I agree that the three anecdotes are compelling enough to make anyone want to blacklist the company. And those are just a sample of the most egregious ones – I’ve got stories about excessive phone charges, gratuitous connection fees, and other technology-related extras that would likely turn this column into a tedious download.
“We don’t want to nickel and dime the business traveler,” Gordon Lambourne, a Marriott spokesman, told me. “In some cases, our fees either match our competitors or are better than our competitors’.”
To back up his assertions, Lambourne sent me a schedule of Marriott charges. He says the fees are determined at the corporate level, with the possible exception of rental charges for something extraordinary, like a projector. “If something’s not quite right, we check it out,” he added.
Indeed, the Marriott fact sheet detailed a relatively reasonable schedule of fees. There are no charges for incoming faxes, and outgoing faxes cost $1 per page in the States and $3 per page international (I’ve seen worse).

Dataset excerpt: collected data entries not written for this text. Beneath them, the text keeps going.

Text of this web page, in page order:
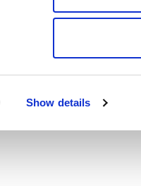
Show details
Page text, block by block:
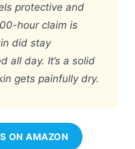
protective and
hour claim is
did stay
all day. It’s a solid
gets painfully dry.
ON AMAZON
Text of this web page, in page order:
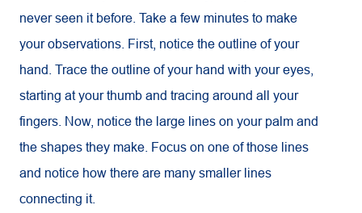
never seen it before. Take a few minutes to make
your observations. First, notice the outline of your
hand. Trace the outline of your hand with your eyes,
starting at your thumb and tracing around all your
fingers. Now, notice the large lines on your palm and
the shapes they make. Focus on one of those lines
and notice how there are many smaller lines
connecting it.
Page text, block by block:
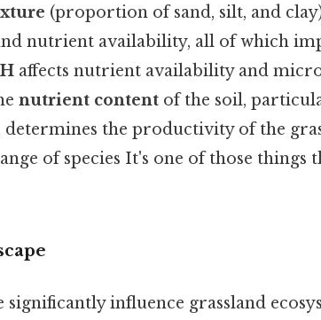
(proportion of sand, silt, and
nutrient availability, all of which
affects nutrient availability and
nutrient content of the soil,
the productivity of the
of species It's one of those things
influence grassland
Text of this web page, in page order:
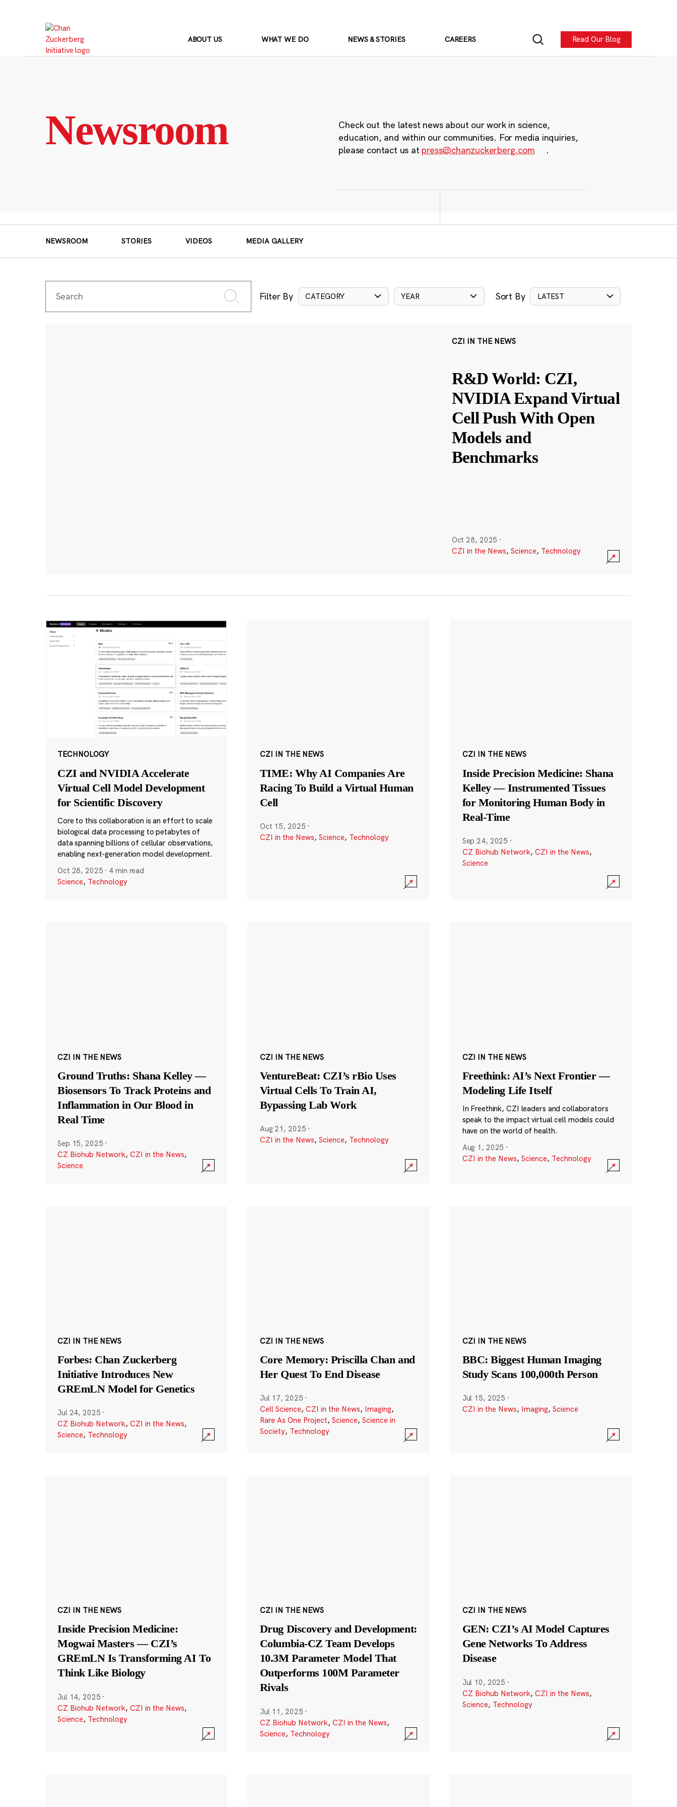
ABOUT US WHAT WE DO NEWS & STORIES CAREERS Read Our Blog
Newsroom
Check out the latest news about our work in science,
education, and within our communities. For media inquiries,
please contact us at press@chanzuckerberg.com .
NEWSROOM STORIES VIDEOS MEDIA GALLERY
Filter By CATEGORY YEAR Sort By LATEST
CZI IN THE NEWS
R&D World: CZI,
NVIDIA Expand Virtual
Cell Push With Open
Models and
Benchmarks
Oct 28, 2025 ·
CZI in the News, Science, Technology
TECHNOLOGY
CZI and NVIDIA Accelerate
Virtual Cell Model Development
for Scientific Discovery
Core to this collaboration is an effort to scale
biological data processing to petabytes of
data spanning billions of cellular observations,
enabling next-generation model development.
Oct 28, 2025 · 4 min read
Science, Technology
CZI IN THE NEWS
TIME: Why AI Companies Are
Racing To Build a Virtual Human
Cell
Oct 15, 2025 ·
CZI in the News, Science, Technology
CZI IN THE NEWS
Inside Precision Medicine: Shana
Kelley — Instrumented Tissues
for Monitoring Human Body in
Real-Time
Sep 24, 2025 ·
CZ Biohub Network, CZI in the News,
Science
CZI IN THE NEWS
Ground Truths: Shana Kelley —
Biosensors To Track Proteins and
Inflammation in Our Blood in
Real Time
Sep 15, 2025 ·
CZ Biohub Network, CZI in the News,
Science
CZI IN THE NEWS
VentureBeat: CZI’s rBio Uses
Virtual Cells To Train AI,
Bypassing Lab Work
Aug 21, 2025 ·
CZI in the News, Science, Technology
CZI IN THE NEWS
Freethink: AI’s Next Frontier —
Modeling Life Itself
In Freethink, CZI leaders and collaborators
speak to the impact virtual cell models could
have on the world of health.
Aug 1, 2025 ·
CZI in the News, Science, Technology
CZI IN THE NEWS
Forbes: Chan Zuckerberg
Initiative Introduces New
GREmLN Model for Genetics
Jul 24, 2025 ·
CZ Biohub Network, CZI in the News,
Science, Technology
CZI IN THE NEWS
Core Memory: Priscilla Chan and
Her Quest To End Disease
Jul 17, 2025 ·
Cell Science, CZI in the News, Imaging,
Rare As One Project, Science, Science in
Society, Technology
CZI IN THE NEWS
BBC: Biggest Human Imaging
Study Scans 100,000th Person
Jul 15, 2025 ·
CZI in the News, Imaging, Science
CZI IN THE NEWS
Inside Precision Medicine:
Mogwai Masters — CZI’s
GREmLN Is Transforming AI To
Think Like Biology
Jul 14, 2025 ·
CZ Biohub Network, CZI in the News,
Science, Technology
CZI IN THE NEWS
Drug Discovery and Development:
Columbia-CZ Team Develops
10.3M Parameter Model That
Outperforms 100M Parameter
Rivals
Jul 11, 2025 ·
CZ Biohub Network, CZI in the News,
Science, Technology
CZI IN THE NEWS
GEN: CZI’s AI Model Captures
Gene Networks To Address
Disease
Jul 10, 2025 ·
CZ Biohub Network, CZI in the News,
Science, Technology
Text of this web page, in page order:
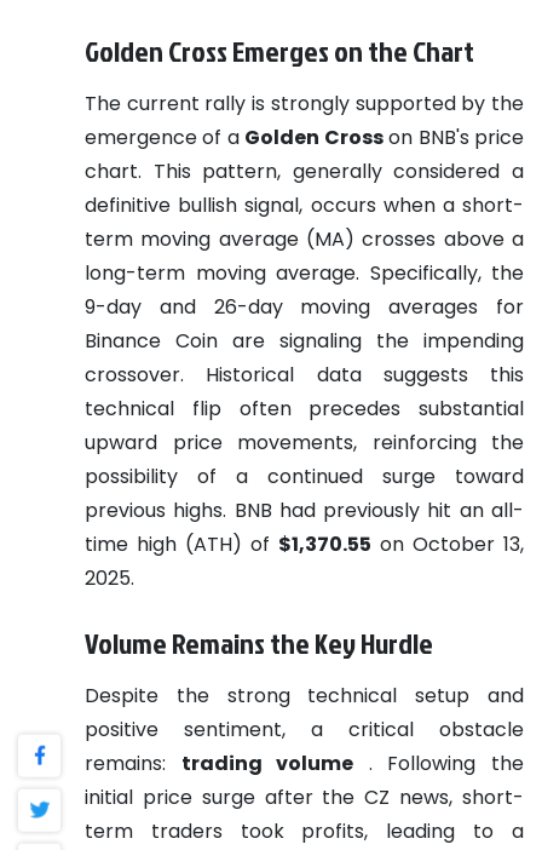
Golden Cross Emerges on the Chart
The current rally is strongly supported by the
emergence of a Golden Crosson BNB's price
chart. This pattern, generally considered a
definitive bullish signal, occurs when a short-
term moving average (MA) crosses above a
long-term moving average. Specifically, the
9-day and 26-day moving averages for
Binance Coin are signaling the impending
crossover. Historical data suggests this
technical flip often precedes substantial
upward price movements, reinforcing the
possibility of a continued surge toward
previous highs. BNB had previously hit an all-
time high (ATH) of $1,370.55 on October 13,
2025.
Volume Remains the Key Hurdle
Despite the strong technical setup and
positive sentiment, a critical obstacle
remains: trading volume . Following the
initial price surge after the CZ news, short-
term traders took profits, leading to a
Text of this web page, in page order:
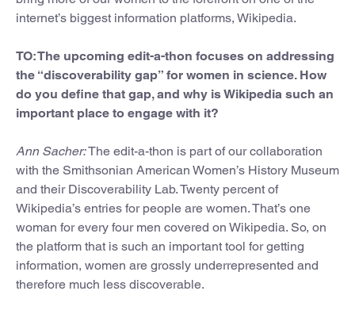
internet’s biggest information platforms, Wikipedia.
TO: The upcoming edit-a-thon focuses on addressing
the “discoverability gap” for women in science. How
do you define that gap, and why is Wikipedia such an
important place to engage with it?
Ann Sacher:The edit-a-thon is part of our collaboration
with the Smithsonian American Women’s History Museum
and their Discoverability Lab. Twenty percent of
Wikipedia’s entries for people are women. That’s one
woman for every four men covered on Wikipedia. So, on
the platform that is such an important tool for getting
information, women are grossly underrepresented and
therefore much less discoverable.
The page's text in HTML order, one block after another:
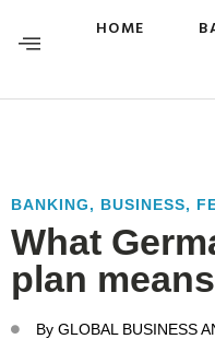
HOME
BANKING, BUSINESS,
What
plan
By GLOBAL BUSINESS
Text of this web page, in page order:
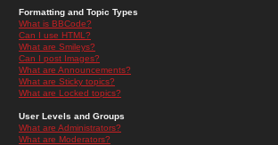
Formatting and Topic Types
What is BBCode?
Can I use HTML?
What are Smileys?
Can I post Images?
What are Announcements?
What are Sticky topics?
What are Locked topics?
User Levels and Groups
What are Administrators?
What are Moderators?
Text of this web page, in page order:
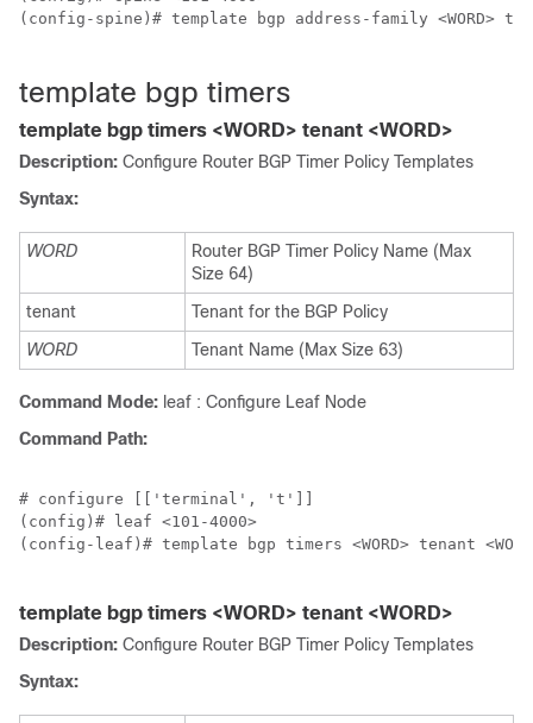
(config-spine)# template bgp address-family <WORD>
template bgp timers
template bgp timers <WORD> tenant <WORD>
Description: Configure Router BGP Timer Policy Templates
Syntax:
WORD
Router BGP Timer Policy Name (Max
Size 64)
tenant
Tenant for the BGP Policy
WORD
Tenant Name (Max Size 63)
Command Mode: leaf : Configure Leaf Node
Command Path:
# configure [['terminal', 't']]
(config)# leaf <101-4000>
(config-leaf)# template bgp timers <WORD> tenant
template bgp timers <WORD> tenant <WORD>
Description: Configure Router BGP Timer Policy Templates
Syntax:
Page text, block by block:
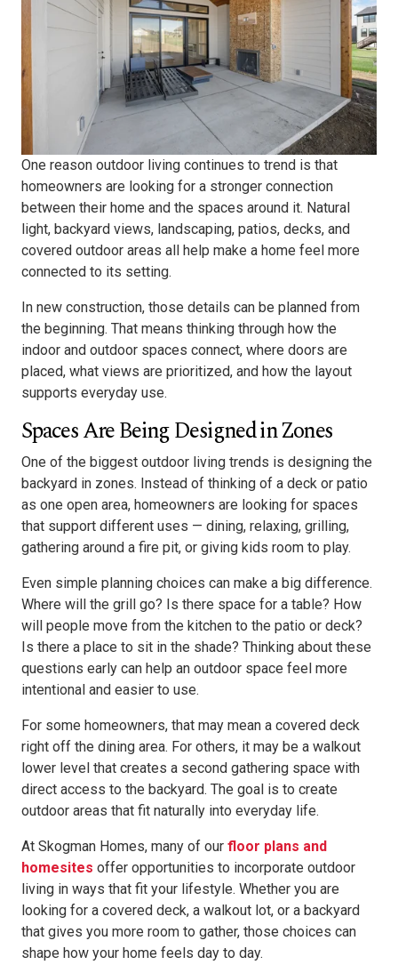
One reason outdoor living continues to trend is that
homeowners are looking for a stronger connection
between their home and the spaces around it. Natural
light, backyard views, landscaping, patios, decks, and
covered outdoor areas all help make a home feel more
connected to its setting.
In new construction, those details can be planned from
the beginning. That means thinking through how the
indoor and outdoor spaces connect, where doors are
placed, what views are prioritized, and how the layout
supports everyday use.
Spaces Are Being Designed in Zones
One of the biggest outdoor living trends is designing the
backyard in zones. Instead of thinking of a deck or patio
as one open area, homeowners are looking for spaces
that support different uses — dining, relaxing, grilling,
gathering around a fire pit, or giving kids room to play.
Even simple planning choices can make a big difference.
Where will the grill go? Is there space for a table? How
will people move from the kitchen to the patio or deck?
Is there a place to sit in the shade? Thinking about these
questions early can help an outdoor space feel more
intentional and easier to use.
For some homeowners, that may mean a covered deck
right off the dining area. For others, it may be a walkout
lower level that creates a second gathering space with
direct access to the backyard. The goal is to create
outdoor areas that fit naturally into everyday life.
At Skogman Homes, many of our floor plans and
homesites offer opportunities to incorporate outdoor
living in ways that fit your lifestyle. Whether you are
looking for a covered deck, a walkout lot, or a backyard
that gives you more room to gather, those choices can
shape how your home feels day to day.
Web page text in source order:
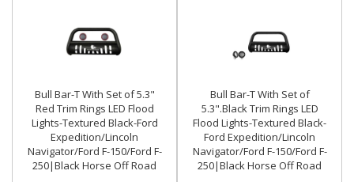
Bull Bar-T With Set of 5.3"
Red Trim Rings LED Flood
Lights-Textured Black-Ford
Expedition/Lincoln
Navigator/Ford F-150/Ford F-
250|Black Horse Off Road
Bull Bar-T With Set of
5.3".Black Trim Rings LED
Flood Lights-Textured Black-
Ford Expedition/Lincoln
Navigator/Ford F-150/Ford F-
250|Black Horse Off Road
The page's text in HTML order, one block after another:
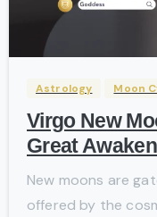
Astrology Moon
Virgo New
Great
New moons are
offered by the
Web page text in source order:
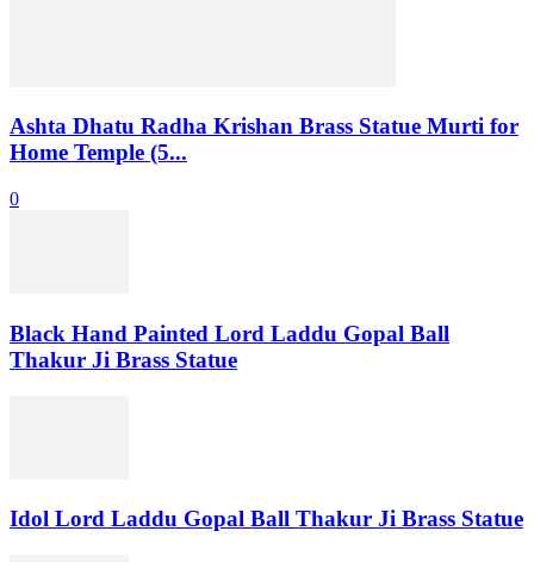
Ashta Dhatu Radha Krishan Brass Statue Murti for
Home Temple (5...
0
Black Hand Painted Lord Laddu Gopal Ball
Thakur Ji Brass Statue
Idol Lord Laddu Gopal Ball Thakur Ji Brass Statue
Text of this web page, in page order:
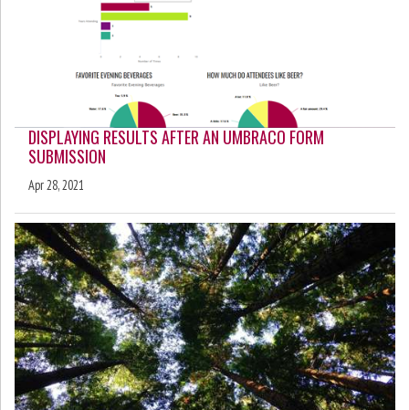
DISPLAYING RESULTS AFTER AN UMBRACO FORM
SUBMISSION
Apr 28, 2021
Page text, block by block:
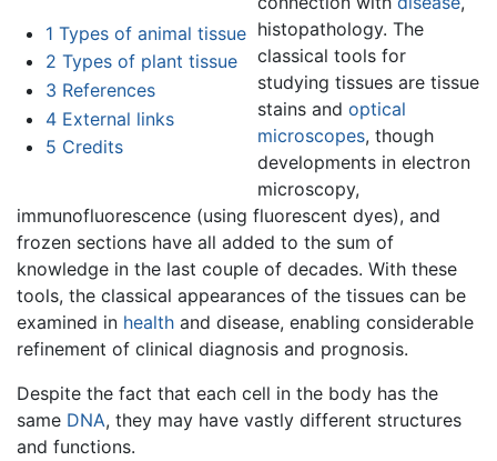
1 Types of animal tissue
2 Types of plant tissue
3 References
4 External links
5 Credits
histopathology. The
classical tools for
studying tissues are tissue
stains and optical
microscopes, though
developments in electron
microscopy,
immunofluorescence (using fluorescent dyes), and
frozen sections have all added to the sum of
knowledge in the last couple of decades. With these
tools, the classical appearances of the tissues can be
examined in health and disease, enabling considerable
refinement of clinical diagnosis and prognosis.
Despite the fact that each cell in the body has the
same DNA, they may have vastly different structures
and functions.
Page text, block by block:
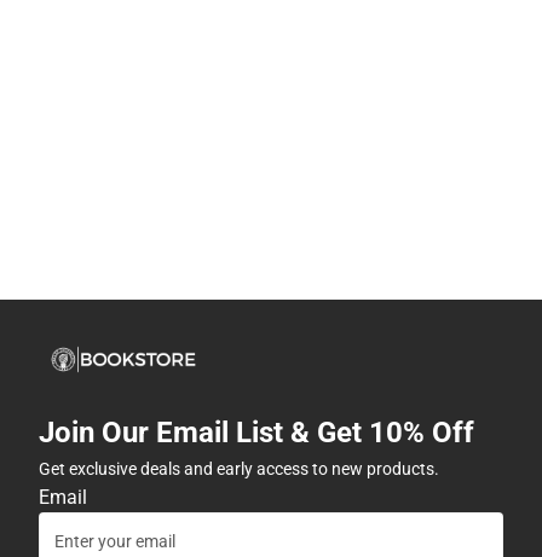
Join Our Email List & Get 10% Off
Get exclusive deals and early access to new products.
Email
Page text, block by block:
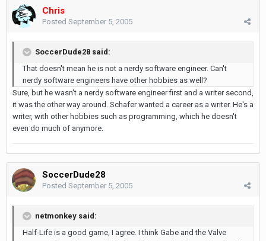
Chris
Posted September 5, 2005
SoccerDude28 said:
That doesn't mean he is not a nerdy software engineer. Can't
nerdy software engineers have other hobbies as well?
Sure, but he wasn't a nerdy software engineer first and a writer second,
it was the other way around. Schafer wanted a career as a writer. He's a
writer, with other hobbies such as programming, which he doesn't
even do much of anymore.
SoccerDude28
Posted September 5, 2005
netmonkey said:
Half-Life is a good game, I agree. I think Gabe and the Valve
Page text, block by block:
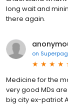
long wait and
there again.
on
Medicine for the
very good MDs
big city ex-patriot
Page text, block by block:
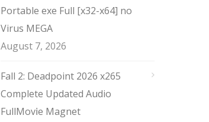
Portable exe Full [x32-x64] no
Virus MEGA
August 7, 2026
Fall 2: Deadpoint 2026 x265
Complete Updated Audio
FullMov𝗂e Magnet
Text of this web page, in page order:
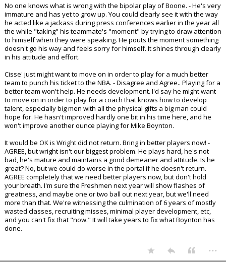
No one knows what is wrong with the bipolar play of Boone. - He's very
immature and has yet to grow up. You could clearly see it with the way
he acted like a jackass during press conferences earlier in the year all
the while "taking" his teammate's "moment" by trying to draw attention
to himself when they were speaking. He pouts the moment something
doesn't go his way and feels sorry for himself. It shines through clearly
in his attitude and effort.
Cisse' just might want to move on in order to play for a much better
team to punch his ticket to the NBA. - Disagree and Agree.. Playing for a
better team won't help. He needs development. I'd say he might want
to move on in order to play for a coach that knows how to develop
talent, especially big men with all the physical gifts a big man could
hope for. He hasn't improved hardly one bit in his time here, and he
won't improve another ounce playing for Mike Boynton.
It would be OK is Wright did not return. Bring in better players now! -
AGREE, but wright isn't our biggest problem. He plays hard, he's not
bad, he's mature and maintains a good demeaner and attitude. Is he
great? No, but we could do worse in the portal if he doesn't return.
AGREE completely that we need better players now, but don't hold
your breath. I'm sure the Freshmen next year will show flashes of
greatness, and maybe one or two ball out next year, but we'll need
more than that. We're witnessing the culmination of 6 years of mostly
wasted classes, recruiting misses, minimal player development, etc,
and you can't fix that "now." It will take years to fix what Boynton has
done.
...
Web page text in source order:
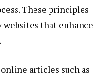
These principles
that enhance
articles such as
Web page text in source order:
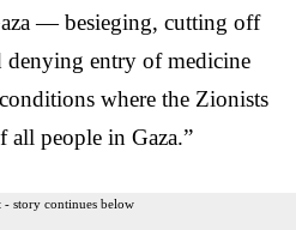
— besieging, cutting off
denying entry of medicine
where the Zionists
all people in Gaza.”
- story continues below
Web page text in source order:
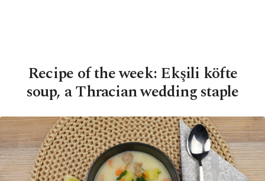
Recipe of the week: Ekşili köfte
soup, a Thracian wedding staple
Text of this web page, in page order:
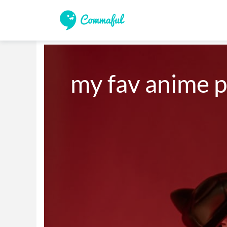
my fav anime
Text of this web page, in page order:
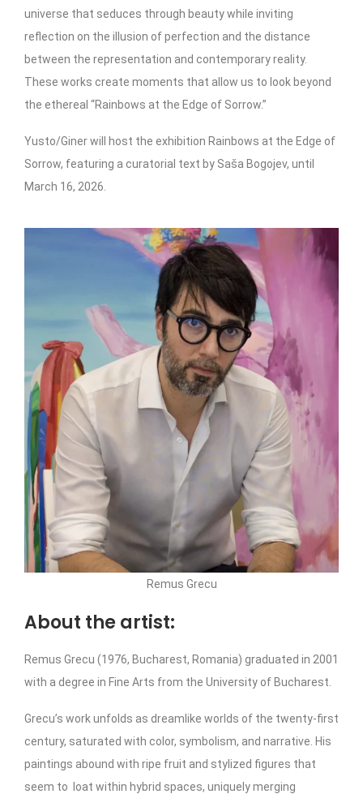
universe that seduces through beauty while inviting
reflection on the illusion of perfection and the distance
between the representation and contemporary reality.
These works create moments that allow us to look beyond
the ethereal “Rainbows at the Edge of Sorrow.”
Yusto/Giner will host the exhibition Rainbows at the Edge of
Sorrow, featuring a curatorial text by Saša Bogojev, until
March 16, 2026.
Remus Grecu
About the artist:
Remus Grecu (1976, Bucharest, Romania) graduated in 2001
with a degree in Fine Arts from the University of Bucharest.
Grecu’s work unfolds as dreamlike worlds of the twenty-first
century, saturated with color, symbolism, and narrative. His
paintings abound with ripe fruit and stylized figures that
seem to loat within hybrid spaces, uniquely merging
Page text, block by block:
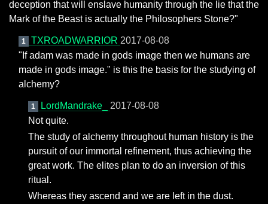
deception that will enslave humanity through the lie that the
Mark of the Beast is actually the Philosophers Stone?"
1 TXROADWARRIOR 2017-08-08
"If adam was made in gods image then we humans are
made in gods image." is this the basis for the studying of
alchemy?
1 LordMandrake_ 2017-08-08
Not quite.
The study of alchemy throughout human history is the
pursuit of our immortal refinement, thus achieving the
great work. The elites plan to do an inversion of this
ritual.
Whereas they ascend and we are left in the dust.
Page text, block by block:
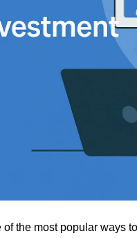
the most popular ways
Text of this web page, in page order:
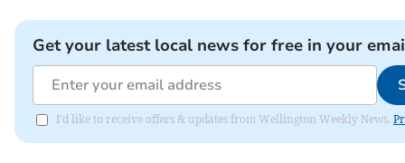
Get your latest local news for free in your
I'd like to receive offers & updates from Wellington Weekly News.
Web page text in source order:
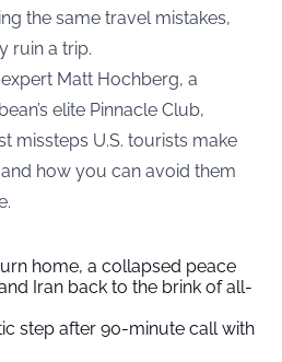
the same travel mistakes,
ruin a trip.
Matt Hochberg, a
elite Pinnacle Club,
missteps U.S. tourists make
how you can avoid them
home, a collapsed peace
Iran back to the brink of all-
step after 90-minute call with
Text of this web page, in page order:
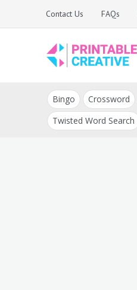
Contact Us FAQs
DIY Printable
Generators
and Tools
Bingo Crossword
Twisted Word Search

The first 20 pages of a photocopy are free, with 15 cents billed to your room for each additional page.
“Marriott has spent a long time thinking about what they want to charge for its services,” observes Robert Mandelbaum, an analyst with PKF Consulting in Atlanta. “And people have always complained about it. I think if there’s enough of a backlash, Marriott will back off. But in the meantime, the hotel is being very aggressive when it comes to making money for themselves and their owners. I can understand the frustration from a consumer’s point of view.”
To be fair to Marriott, let’s not forget its innovations in corporate travel amenities, like its The Room That Works concept, which offers a large console table and mobile writing desk, two power outlets and a PC modem jack mounted in the console top, moveable task light, and a fully adjustable ergonomic chair at no extra cost to the customer. But I imagine that’s not where the problem lies for most Marriott critics. More likely, it’s fees the chain doesn’t control or the properties that stray from the corporate parent, that irks the travelers.
When everything goes as it should – which is to say, when a Marriott hotel follows its own policies and lets common sense determine what the corporation doesn’t – then the result is the following reader e-mail:
“As a road warrior for over 20 years you learn a lot of ways to cut expenses,” writes Jerry Suskind. “What I have found is that Courtyard by Marriott seems to be the best at keeping the laptop connection free for the time being. I am a Courtyard Club member, and get free local calls when I stay at Courtyards. They even make it easy to get connected as there are always two lines on the phone, extra outlets at the desk and some even have the line connection on the fixture to make it easier to hook up. Courtyards are geared to the business traveler and seem to understand our needs more than any other hotel chain I have found so far.”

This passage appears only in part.